Langsung ke konten

Langsung ke daftar isi

500 Tahun Calvinisme​—Apa yang Telah Dicapainya?

500 Tahun Calvinisme​—Apa yang Telah Dicapainya?

500 Tahun Calvinisme​—Apa yang Telah Dicapainya?

JEAN CAUVIN (John Calvin) lahir di Noyon, Prancis, pada 1509. Ia mendirikan gerakan religius yang memainkan peranan besar dalam kehidupan banyak orang di berbagai bagian Eropa, Amerika, Afrika Selatan, dan tempat-tempat lain. Ia dipandang sebagai salah seorang Reformis utama gereja dalam sejarah Barat.

Dewasa ini, sekitar 500 tahun setelah Calvin lahir, Calvinisme​—paham dan ajaran Calvin—​dalam satu atau lain bentuk masih tumbuh subur di berbagai denominasi Protestan seperti gereja Reformasi, Presbiterian, Kongregasional, Puritan, dan sebagainya. Pada akhir September, Aliansi Gereja Reformasi Sedunia melaporkan memiliki 75 juta penganut di 107 negeri.

Berseberangan dengan Katolik

Ayah Calvin adalah seorang jaksa dan sekretaris gereja Katolik di Noyon. Mungkin, pekerjaannya membuat dia banyak mengetahui perbuatan tercela para pemimpin agama yang marak kala itu. Kita tidak tahu apakah hal ini membuat ayah dan kakak John menyuarakan protes atau bertindak tidak respek, tetapi belakangan mereka dikucilkan oleh gereja. Ketika ayahnya meninggal, John kesulitan mendapatkan penguburan Kristen untuknya. Peristiwa itu mungkin membuat John semakin tidak memercayai Katolikisme.

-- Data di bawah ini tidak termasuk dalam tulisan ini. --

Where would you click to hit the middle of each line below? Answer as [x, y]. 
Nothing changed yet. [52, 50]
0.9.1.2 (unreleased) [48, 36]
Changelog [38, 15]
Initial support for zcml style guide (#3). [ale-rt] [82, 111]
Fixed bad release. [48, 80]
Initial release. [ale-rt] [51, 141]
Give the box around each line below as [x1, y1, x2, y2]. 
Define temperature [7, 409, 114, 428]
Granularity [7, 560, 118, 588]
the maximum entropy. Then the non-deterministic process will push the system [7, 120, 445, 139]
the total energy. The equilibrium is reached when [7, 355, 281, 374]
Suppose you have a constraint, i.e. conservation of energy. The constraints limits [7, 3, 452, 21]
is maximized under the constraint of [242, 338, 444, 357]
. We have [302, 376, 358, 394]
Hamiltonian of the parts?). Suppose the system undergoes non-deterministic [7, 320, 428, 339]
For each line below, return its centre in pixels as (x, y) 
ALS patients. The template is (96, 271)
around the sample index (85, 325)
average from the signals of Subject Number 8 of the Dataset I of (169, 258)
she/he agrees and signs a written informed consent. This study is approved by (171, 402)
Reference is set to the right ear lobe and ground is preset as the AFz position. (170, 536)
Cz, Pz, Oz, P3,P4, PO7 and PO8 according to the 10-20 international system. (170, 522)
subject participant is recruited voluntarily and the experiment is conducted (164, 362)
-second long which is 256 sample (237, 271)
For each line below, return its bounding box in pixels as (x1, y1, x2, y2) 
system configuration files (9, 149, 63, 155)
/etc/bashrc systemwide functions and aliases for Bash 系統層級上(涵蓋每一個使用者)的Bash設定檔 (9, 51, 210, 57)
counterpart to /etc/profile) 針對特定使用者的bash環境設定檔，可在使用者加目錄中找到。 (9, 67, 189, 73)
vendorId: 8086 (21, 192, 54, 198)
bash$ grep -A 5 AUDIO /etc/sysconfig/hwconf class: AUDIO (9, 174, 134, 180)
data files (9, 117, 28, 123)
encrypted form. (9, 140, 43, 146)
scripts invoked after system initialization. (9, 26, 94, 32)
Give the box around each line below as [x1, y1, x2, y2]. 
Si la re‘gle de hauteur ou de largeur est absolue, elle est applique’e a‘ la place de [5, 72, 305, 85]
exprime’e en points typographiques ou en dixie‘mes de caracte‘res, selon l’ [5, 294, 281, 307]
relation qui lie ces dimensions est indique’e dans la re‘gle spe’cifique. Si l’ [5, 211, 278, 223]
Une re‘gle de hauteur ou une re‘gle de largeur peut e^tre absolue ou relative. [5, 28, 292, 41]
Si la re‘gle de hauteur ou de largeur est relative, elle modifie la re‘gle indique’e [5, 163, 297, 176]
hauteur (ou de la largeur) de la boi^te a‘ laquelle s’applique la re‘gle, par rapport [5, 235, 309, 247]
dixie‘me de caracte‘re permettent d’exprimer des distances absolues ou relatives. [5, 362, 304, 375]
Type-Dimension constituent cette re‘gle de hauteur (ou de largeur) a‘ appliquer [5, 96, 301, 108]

Sebagian besar tulisan tentang Calvin tidak banyak menceritakan masa mudanya selain bahwa ia pemalu dan pendiam. Bahkan sewaktu belajar di Paris, Orléans, dan Bourges, ia tampaknya tidak memiliki banyak teman. Tetapi, Calvin dikaruniai pikiran yang tangkas dan daya ingat yang menakjubkan. Berkat hal itu, dibarengi kemampuan kerja yang mengagumkan​—ia belajar setiap hari dari pukul lima pagi sampai tengah malam—​ia menjadi doktor hukum sebelum berusia 23 tahun. Ia juga mempelajari bahasa Ibrani, Yunani, dan Latin guna mendalami Alkitab. Namun, yang pertama dan terutama, Calvin dikenal memiliki etos kerja yang serius dan disiplin, karakteristik yang oleh banyak orang dikaitkan dengan Calvinisme bahkan dewasa ini.

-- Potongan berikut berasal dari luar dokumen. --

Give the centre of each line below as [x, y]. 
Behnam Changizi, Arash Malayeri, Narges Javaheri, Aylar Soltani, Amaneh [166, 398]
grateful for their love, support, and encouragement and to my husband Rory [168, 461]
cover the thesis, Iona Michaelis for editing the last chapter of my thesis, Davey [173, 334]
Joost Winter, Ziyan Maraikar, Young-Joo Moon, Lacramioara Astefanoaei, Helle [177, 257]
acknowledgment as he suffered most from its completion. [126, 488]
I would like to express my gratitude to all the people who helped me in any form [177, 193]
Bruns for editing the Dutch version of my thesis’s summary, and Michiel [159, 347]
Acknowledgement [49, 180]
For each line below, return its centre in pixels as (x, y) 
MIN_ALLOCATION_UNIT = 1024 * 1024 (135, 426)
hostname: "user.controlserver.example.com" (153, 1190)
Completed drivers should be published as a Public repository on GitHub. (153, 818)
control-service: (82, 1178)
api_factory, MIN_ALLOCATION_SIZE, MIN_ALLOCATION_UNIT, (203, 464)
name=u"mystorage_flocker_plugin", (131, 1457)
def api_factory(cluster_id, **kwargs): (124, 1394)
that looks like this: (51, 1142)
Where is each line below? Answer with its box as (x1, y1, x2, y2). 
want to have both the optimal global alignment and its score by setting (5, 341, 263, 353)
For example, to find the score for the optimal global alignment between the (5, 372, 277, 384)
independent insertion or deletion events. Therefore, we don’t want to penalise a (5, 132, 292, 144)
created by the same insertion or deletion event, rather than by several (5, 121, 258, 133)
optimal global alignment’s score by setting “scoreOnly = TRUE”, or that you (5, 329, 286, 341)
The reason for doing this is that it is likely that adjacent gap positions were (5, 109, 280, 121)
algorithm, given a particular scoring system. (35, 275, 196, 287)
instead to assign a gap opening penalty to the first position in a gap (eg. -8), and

Sementara itu, di negara tetangga, Jerman, Martin Luther secara terbuka mengecam Gereja Katolik atas kebobrokan dan ajarannya yang tidak berdasarkan Alkitab. Menurut pendapat populer, pada tahun 1517 ia memakukan ke-95 protesnya pada pintu gereja di Wittenberg, yang mendesak dilakukannya reformasi gereja. Banyak orang sepakat dengan Luther, dan Reformasi segera menyebar ke seantero Eropa. Tentu, hal itu memicu tentangan yang hebat di banyak wilayah, dan para pemrotes, atau orang Protestan, ditindas karena menyatakan pandangan mereka. Pada 1533 di Paris, teman Calvin, Nicholas Cop, menyampaikan pidato yang mendukung Luther, dan karena Calvin turut menulis pidato itu, mereka berdua harus melarikan diri demi menyelamatkan nyawa mereka. Calvin tidak pernah pulang lagi ke Prancis.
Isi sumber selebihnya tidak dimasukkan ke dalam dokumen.